Через задние ворота вывел запряженную телегу в огород, закрыл ворота и заглянул в сарай, где стояли локомобиль, молотилка, веялки и сеялка, еще не бывавшая в работе. В сарае было темно и не по-крестьянски, муторно пахло машинной смазкой. «Ну зачем это? Ведь уйдет все прахом. Взять да бросить спичку. Али бросить?..» Последняя мысль так испугала Харитона, что он схватил мерина под уздцы и почти рысью повел его через огород, по скату, к сушильным сараям среди ям и копанок.

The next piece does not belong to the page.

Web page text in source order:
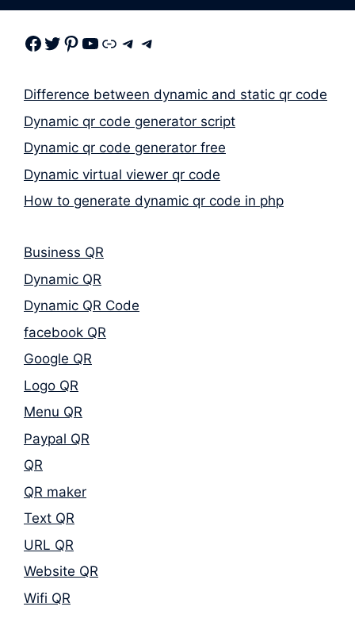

Миновав село задворьями, выехал на кладбищенскую дорогу, остановился, поднял на седелке оглобли и вдруг прижался вспотевшим лбом к теплым и спокойным ребрам мерина. Ему хотелось заплакать по-детски, чтобы облегчить свою душу, но перед собою стыдился слез, и ни о чем не думалось, потому что ни на чем не мог сосредоточиться. Он все еще не мог поверить, что покидает дом, не верил, что оставляет больную жену, не верил, что завтра же начнут растаскивать его хозяйство и будут посмеиваться, как много нахапали Кадушкины. Подумав о том, что он убегает, как вор, из собственного дома, бросив все нажитое и собранное отцом, что надо бы охранять и защищать, Харитон от злости и бессилия сорвал шапку и стал бить себя кулаками по голове и ругаться, давя невольные всхлипы:
— Шкура. Заяц… Хлызда. Ночью — из родного дома, от семьи — позор! Будь что будет, не поеду. Никуда не поеду и в руки им не дамся. А что будешь делать? Но что делать? Как теперь?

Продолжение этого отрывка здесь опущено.